+++ Input records
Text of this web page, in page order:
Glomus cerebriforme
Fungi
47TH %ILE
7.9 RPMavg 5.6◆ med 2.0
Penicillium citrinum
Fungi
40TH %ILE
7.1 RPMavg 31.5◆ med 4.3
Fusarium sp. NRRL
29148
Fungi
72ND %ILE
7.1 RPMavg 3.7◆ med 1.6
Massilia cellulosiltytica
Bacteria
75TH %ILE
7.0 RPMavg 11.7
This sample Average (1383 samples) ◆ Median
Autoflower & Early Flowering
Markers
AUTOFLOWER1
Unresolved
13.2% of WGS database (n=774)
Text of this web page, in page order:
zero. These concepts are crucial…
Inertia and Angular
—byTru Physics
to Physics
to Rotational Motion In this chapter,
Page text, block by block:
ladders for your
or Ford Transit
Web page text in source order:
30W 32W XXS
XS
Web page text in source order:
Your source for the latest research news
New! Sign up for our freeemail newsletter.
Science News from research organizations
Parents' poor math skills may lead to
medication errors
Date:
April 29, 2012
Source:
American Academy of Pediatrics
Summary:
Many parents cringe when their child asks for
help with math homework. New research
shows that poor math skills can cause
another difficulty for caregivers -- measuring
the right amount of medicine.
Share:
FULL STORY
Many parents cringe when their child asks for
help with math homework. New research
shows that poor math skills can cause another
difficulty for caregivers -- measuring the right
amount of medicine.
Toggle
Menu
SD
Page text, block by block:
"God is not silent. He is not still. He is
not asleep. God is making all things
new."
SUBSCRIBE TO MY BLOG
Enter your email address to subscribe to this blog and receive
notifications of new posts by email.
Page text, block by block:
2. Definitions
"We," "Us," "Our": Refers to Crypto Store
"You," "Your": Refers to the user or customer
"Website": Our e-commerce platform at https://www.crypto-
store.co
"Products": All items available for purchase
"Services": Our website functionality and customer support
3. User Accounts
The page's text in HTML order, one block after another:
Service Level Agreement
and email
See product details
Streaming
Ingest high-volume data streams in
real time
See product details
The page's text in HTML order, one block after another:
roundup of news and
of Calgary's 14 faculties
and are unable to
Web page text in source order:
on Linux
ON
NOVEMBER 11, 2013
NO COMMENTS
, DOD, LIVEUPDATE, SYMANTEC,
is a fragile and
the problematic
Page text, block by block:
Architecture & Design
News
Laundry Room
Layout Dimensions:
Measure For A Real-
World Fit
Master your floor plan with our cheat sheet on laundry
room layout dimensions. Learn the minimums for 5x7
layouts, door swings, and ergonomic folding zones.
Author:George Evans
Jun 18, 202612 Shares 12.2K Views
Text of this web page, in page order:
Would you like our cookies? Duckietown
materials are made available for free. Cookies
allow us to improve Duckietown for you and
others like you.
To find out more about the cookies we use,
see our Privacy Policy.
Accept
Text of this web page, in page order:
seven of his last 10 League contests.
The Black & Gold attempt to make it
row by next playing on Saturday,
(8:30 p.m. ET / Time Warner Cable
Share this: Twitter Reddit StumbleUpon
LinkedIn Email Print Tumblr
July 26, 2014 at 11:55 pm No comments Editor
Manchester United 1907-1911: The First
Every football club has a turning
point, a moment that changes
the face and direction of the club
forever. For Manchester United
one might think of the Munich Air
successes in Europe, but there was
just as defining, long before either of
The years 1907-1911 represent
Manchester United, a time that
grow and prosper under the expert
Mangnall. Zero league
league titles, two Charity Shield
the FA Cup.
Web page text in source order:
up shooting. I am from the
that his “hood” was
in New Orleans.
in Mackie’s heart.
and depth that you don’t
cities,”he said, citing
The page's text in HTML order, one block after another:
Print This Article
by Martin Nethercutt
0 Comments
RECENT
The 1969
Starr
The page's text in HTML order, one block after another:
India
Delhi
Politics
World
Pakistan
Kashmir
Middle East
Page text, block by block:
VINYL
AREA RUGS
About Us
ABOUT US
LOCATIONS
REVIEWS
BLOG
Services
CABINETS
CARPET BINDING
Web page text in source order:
++++++
Task instructions:
Output every record above exactly as it was given.

Solution for this problem:
Text of this web page, in page order:
Glomus cerebriforme
Fungi
47TH %ILE
7.9 RPMavg 5.6◆ med 2.0
Penicillium citrinum
Fungi
40TH %ILE
7.1 RPMavg 31.5◆ med 4.3
Fusarium sp. NRRL
29148
Fungi
72ND %ILE
7.1 RPMavg 3.7◆ med 1.6
Massilia cellulosiltytica
Bacteria
75TH %ILE
7.0 RPMavg 11.7
This sample Average (1383 samples) ◆ Median
Autoflower & Early Flowering
Markers
AUTOFLOWER1
Unresolved
13.2% of WGS database (n=774)
Text of this web page, in page order:
zero. These concepts are crucial…
Inertia and Angular
—byTru Physics
to Physics
to Rotational Motion In this chapter,
Page text, block by block:
ladders for your
or Ford Transit
Web page text in source order:
30W 32W XXS
XS
Web page text in source order:
Your source for the latest research news
New! Sign up for our freeemail newsletter.
Science News from research organizations
Parents' poor math skills may lead to
medication errors
Date:
April 29, 2012
Source:
American Academy of Pediatrics
Summary:
Many parents cringe when their child asks for
help with math homework. New research
shows that poor math skills can cause
another difficulty for caregivers -- measuring
the right amount of medicine.
Share:
FULL STORY
Many parents cringe when their child asks for
help with math homework. New research
shows that poor math skills can cause another
difficulty for caregivers -- measuring the right
amount of medicine.
Toggle
Menu
SD
Page text, block by block:
"God is not silent. He is not still. He is
not asleep. God is making all things
new."
SUBSCRIBE TO MY BLOG
Enter your email address to subscribe to this blog and receive
notifications of new posts by email.
Page text, block by block:
2. Definitions
"We," "Us," "Our": Refers to Crypto Store
"You," "Your": Refers to the user or customer
"Website": Our e-commerce platform at https://www.crypto-
store.co
"Products": All items available for purchase
"Services": Our website functionality and customer support
3. User Accounts
The page's text in HTML order, one block after another:
Service Level Agreement
and email
See product details
Streaming
Ingest high-volume data streams in
real time
See product details
The page's text in HTML order, one block after another:
roundup of news and
of Calgary's 14 faculties
and are unable to
Web page text in source order:
on Linux
ON
NOVEMBER 11, 2013
NO COMMENTS
, DOD, LIVEUPDATE, SYMANTEC,
is a fragile and
the problematic
Page text, block by block:
Architecture & Design
News
Laundry Room
Layout Dimensions:
Measure For A Real-
World Fit
Master your floor plan with our cheat sheet on laundry
room layout dimensions. Learn the minimums for 5x7
layouts, door swings, and ergonomic folding zones.
Author:George Evans
Jun 18, 202612 Shares 12.2K Views
Text of this web page, in page order:
Would you like our cookies? Duckietown
materials are made available for free. Cookies
allow us to improve Duckietown for you and
others like you.
To find out more about the cookies we use,
see our Privacy Policy.
Accept
Text of this web page, in page order:
seven of his last 10 League contests.
The Black & Gold attempt to make it
row by next playing on Saturday,
(8:30 p.m. ET / Time Warner Cable
Share this: Twitter Reddit StumbleUpon
LinkedIn Email Print Tumblr
July 26, 2014 at 11:55 pm No comments Editor
Manchester United 1907-1911: The First
Every football club has a turning
point, a moment that changes
the face and direction of the club
forever. For Manchester United
one might think of the Munich Air
successes in Europe, but there was
just as defining, long before either of
The years 1907-1911 represent
Manchester United, a time that
grow and prosper under the expert
Mangnall. Zero league
league titles, two Charity Shield
the FA Cup.
Web page text in source order:
up shooting. I am from the
that his “hood” was
in New Orleans.
in Mackie’s heart.
and depth that you don’t
cities,”he said, citing
The page's text in HTML order, one block after another:
Print This Article
by Martin Nethercutt
0 Comments
RECENT
The 1969
Starr
The page's text in HTML order, one block after another:
India
Delhi
Politics
World
Pakistan
Kashmir
Middle East
Page text, block by block:
VINYL
AREA RUGS
About Us
ABOUT US
LOCATIONS
REVIEWS
BLOG
Services
CABINETS
CARPET BINDING
Web page text in source order:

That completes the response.